Shin Ji Won reports
Editor: David
Since its birth, quantum supremacy has become a proposition that countless researchers have tried to break. Now, the joint team of Harvard, UC Berkeley, and the Hebrew University of Israel has finally taken a solid step in that direction. Experiments have proved that quantum supremacy does not exist!
Quantum supremacy, the term has been born for almost 4 years.
In 2019, Google's physicists announced the successful achievement of quantum supremacy with a 53-qubit machine, a milestone with a major symbol.

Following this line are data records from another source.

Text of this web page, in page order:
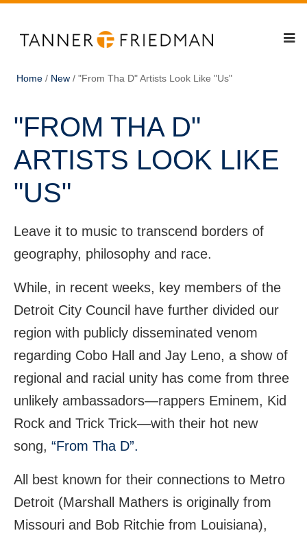
Home / New / "From Tha D" Artists Look Like "Us"
"FROM THA D"
ARTISTS LOOK LIKE
"US"
Leave it to music to transcend borders of
geography, philosophy and race.
While, in recent weeks, key members of the
Detroit City Council have further divided our
region with publicly disseminated venom
regarding Cobo Hall and Jay Leno, a show of
regional and racial unity has come from three
unlikely ambassadors—rappers Eminem, Kid
Rock and Trick Trick—with their hot new
song, “From Tha D”.
All best known for their connections to Metro
Detroit (Marshall Mathers is originally from
Missouri and Bob Ritchie from Louisiana),
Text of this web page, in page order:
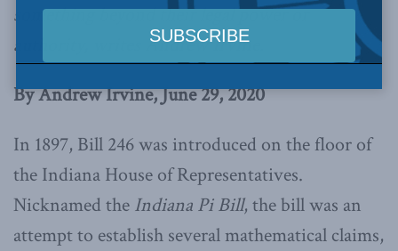
something beyond their legal power or
authority, writes Andrew Irvine.
By Andrew Irvine, June 29, 2020
In 1897, Bill 246 was introduced on the floor of
the Indiana House of Representatives.
Nicknamed the Indiana Pi Bill, the bill was an
attempt to establish several mathematical claims,
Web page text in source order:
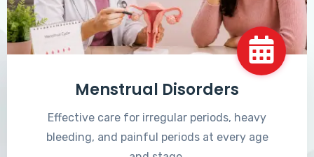
Menstrual Disorders
Effective care for irregular periods, heavy
bleeding, and painful periods at every age
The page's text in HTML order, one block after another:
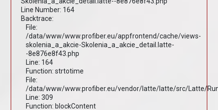
Line Number: 164
Backtrace:
File:
/data/www/www.profiber.eu/appfrontend/cache/views-
skolenia_a_akcie-Skolenia_a_akcie_detail.latte-
-8e876e8f43.php
Line: 164
Function: strtotime
File:
/data/www/www.profiber.eu/vendor/latte/latte/src/Latte/
Line: 309
Function: blockContent
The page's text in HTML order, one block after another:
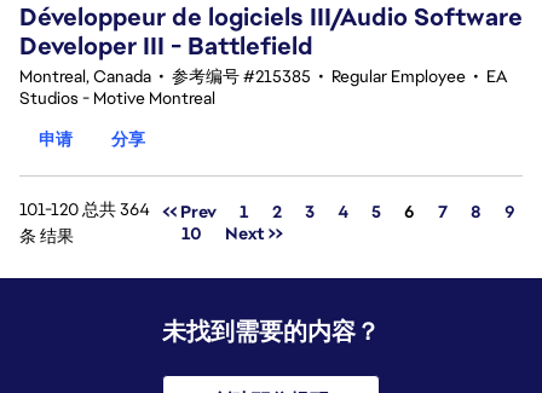
Développeur de logiciels III/Audio Software
Developer III - Battlefield
Montreal, Canada • 参考编号 #215385 • Regular Employee • EA
Studios - Motive Montreal
申请
分享
101-120 总共 364
条 结果
<< Prev 1 2 3 4 5 页面
6 7 8
9
10
Next >>
未找到需要的内容？
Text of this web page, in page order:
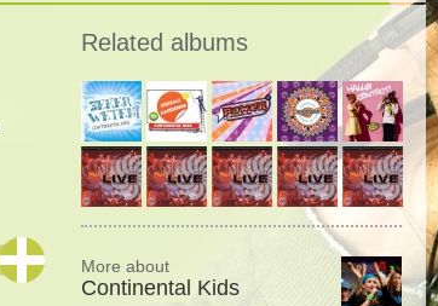
Related albums
More about
Continental Kids
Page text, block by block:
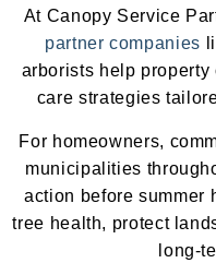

According to the paper published in Nature, the quantum system took only 200 seconds to complete a calculation, while the same calculation performed with Summit, the most powerful supercomputer at the time, took about 10,000 years.

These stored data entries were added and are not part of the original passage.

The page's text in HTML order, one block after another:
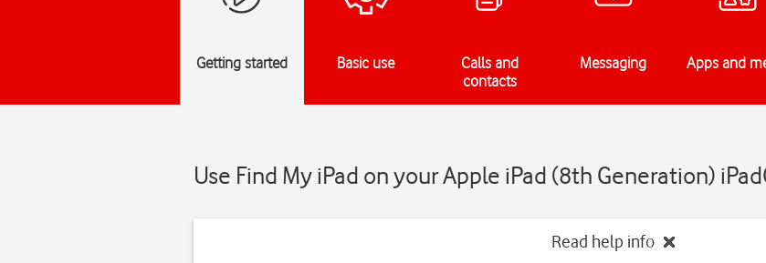
Getting started Basic use
Calls and
contacts
Messaging Apps and
Use Find My iPad on your Apple iPad (8th Generation)
Read help info
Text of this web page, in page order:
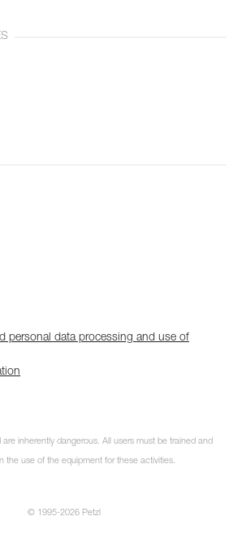
personal data processing and use of
are inherently dangerous. All users must be trained and
the use of the equipment for these activities.
© 1995-2026 Petzl
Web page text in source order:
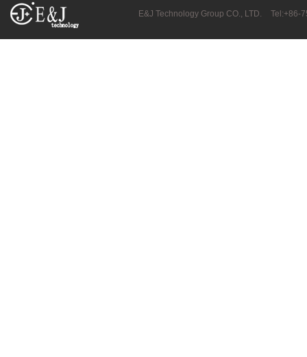
E&J Technology Group developed BMS with automatic identification
E&J bluetooth APP active balance system 1.0A 2.0A 10A for
E&J Technology Group CO., LTD. Tel:+86-
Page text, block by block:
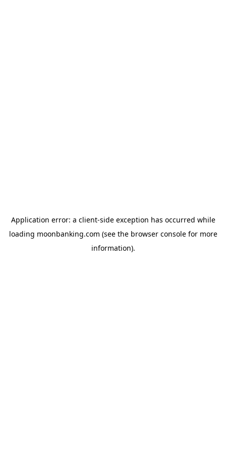
Application error: a client-side exception has occurred while
loading moonbanking.com (see the browser consolefor more
information).
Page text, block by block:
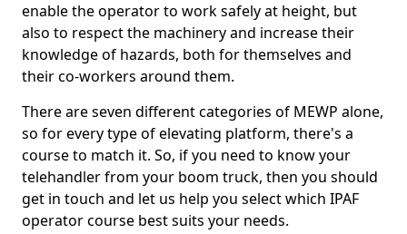
enable the operator to work safely at height, but
also to respect the machinery and increase their
knowledge of hazards, both for themselves and
their co-workers around them.
There are seven different categories of MEWP alone,
so for every type of elevating platform, there's a
course to match it. So, if you need to know your
telehandler from your boom truck, then you should
get in touch and let us help you select which IPAF
operator course best suits your needs.
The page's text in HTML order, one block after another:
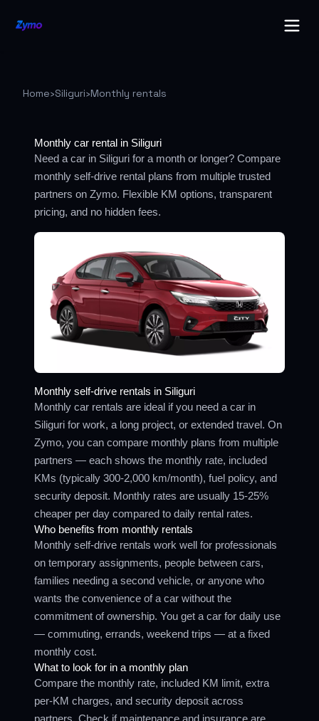
Home›Siliguri›Monthly rentals
Monthly car rental in Siliguri
Need a car in Siliguri for a month or longer? Compare
monthly self-drive rental plans from multiple trusted
partners on Zymo. Flexible KM options, transparent
pricing, and no hidden fees.
Monthly self-drive rentals in Siliguri
Monthly car rentals are ideal if you need a car in
Siliguri for work, a long project, or extended travel. On
Zymo, you can compare monthly plans from multiple
partners — each shows the monthly rate, included
KMs (typically 300-2,000 km/month), fuel policy, and
security deposit. Monthly rates are usually 15-25%
cheaper per day compared to daily rental rates.
Who benefits from monthly rentals
Monthly self-drive rentals work well for professionals
on temporary assignments, people between cars,
families needing a second vehicle, or anyone who
wants the convenience of a car without the
commitment of ownership. You get a car for daily use
— commuting, errands, weekend trips — at a fixed
monthly cost.
What to look for in a monthly plan
Compare the monthly rate, included KM limit, extra
per-KM charges, and security deposit across
partners. Check if maintenance and insurance are
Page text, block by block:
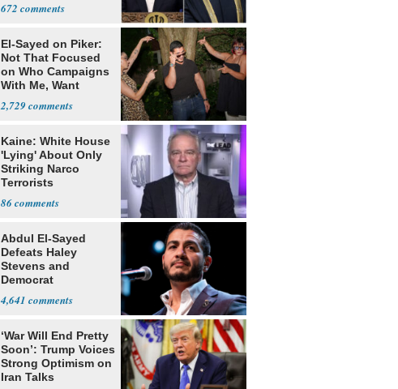
672
El-Sayed on Piker:
Not That Focused
on Who Campaigns
With Me, Want
2,729
Kaine: White House
'Lying' About Only
Striking Narco
Terrorists
86
Abdul El-Sayed
Defeats Haley
Stevens and
Democrat
4,641
‘War Will End Pretty
Soon’: Trump Voices
Strong Optimism on
Iran Talks
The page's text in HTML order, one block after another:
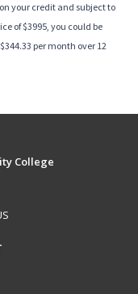
your credit and subject to
of $3995, you could be
per month over 12
College
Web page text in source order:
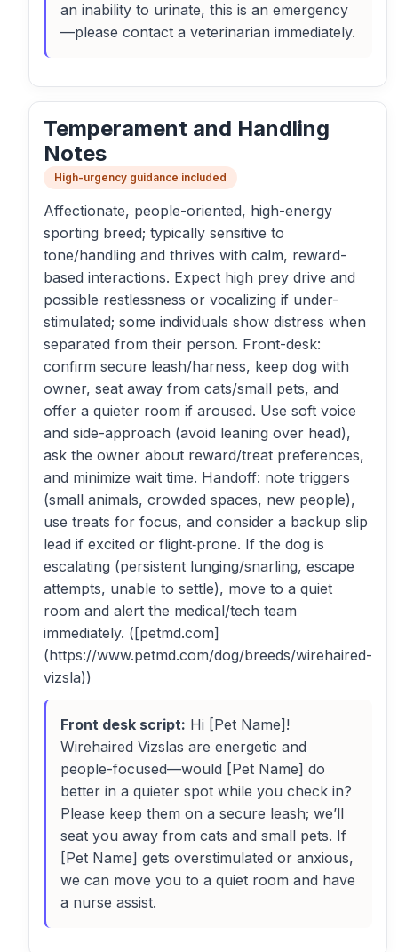
an inability to urinate, this is an emergency
—please contact a veterinarian immediately.
Temperament and Handling
Notes
High-urgency guidance included
Affectionate, people-oriented, high-energy
sporting breed; typically sensitive to
tone/handling and thrives with calm, reward-
based interactions. Expect high prey drive and
possible restlessness or vocalizing if under-
stimulated; some individuals show distress when
separated from their person. Front-desk:
confirm secure leash/harness, keep dog with
owner, seat away from cats/small pets, and
offer a quieter room if aroused. Use soft voice
and side-approach (avoid leaning over head),
ask the owner about reward/treat preferences,
and minimize wait time. Handoff: note triggers
(small animals, crowded spaces, new people),
use treats for focus, and consider a backup slip
lead if excited or flight‑prone. If the dog is
escalating (persistent lunging/snarling, escape
attempts, unable to settle), move to a quiet
room and alert the medical/tech team
immediately. ([petmd.com]
(https://www.petmd.com/dog/breeds/wirehaired-
vizsla))
Front desk script: Hi [Pet Name]!
Wirehaired Vizslas are energetic and
people-focused—would [Pet Name] do
better in a quieter spot while you check in?
Please keep them on a secure leash; we’ll
seat you away from cats and small pets. If
[Pet Name] gets overstimulated or anxious,
we can move you to a quiet room and have
a nurse assist.
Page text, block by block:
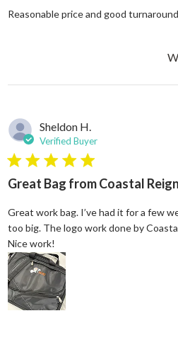
Reasonable price and good
Sheldon H.
Verified Buyer
5 star rating
Great Bag from Coastal Reign
Great work bag. I’ve had it for a few
too big. The logo work done by
Nice work!
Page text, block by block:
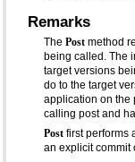
Remarks
The Post
application on the
calling post and
Post
an explicit commit
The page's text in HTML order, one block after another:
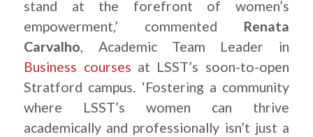
stand at the forefront of women’s
empowerment,’ commented
Renata
Carvalho, Academic Team Leader in
Business courses at LSST’s soon-to-open
Stratford campus. ‘Fostering a community
where LSST’s women can thrive
academically and professionally isn’t just a

What is quantum supremacy?
"Quantum supremacy", or "quantum supremacy" ("quantum supremacy"), means that quantum computers can accomplish tasks beyond the scope of any viable classical algorithm.
Even on the most advanced traditional supercomputers, the computation time (often thousands of years) of these tasks renders algorithms irrelevant.
Interestingly, in Google's 2019 results, it is only said that quantum supremacy has been achieved, and it is not stated in which specific instances quantum computers have surpassed classical computers.
This is a difficult question to answer because quantum computers are currently plagued by frequent errors that accumulate and undermine the performance and stability of quantum computing.
In fact, scientists want to know more than the realm of quantum supremacy is another question: whether classical algorithms will be able to keep up as quantum computers get bigger.
Scott Aaronson, a computer scientist at the University of Texas at Austin, said: "We hope that eventually the quantum side will completely distance itself and end this competition once and for all."
Most researchers speculate that the answer is no.
That is, classical algorithms will one day completely fail to keep up with quantum computing, but they have not been able to prove this accurately and comprehensively. One way to definitively prove this inference is to find the conditions under which quantum computing can gain a "lasting advantage" over classical computing.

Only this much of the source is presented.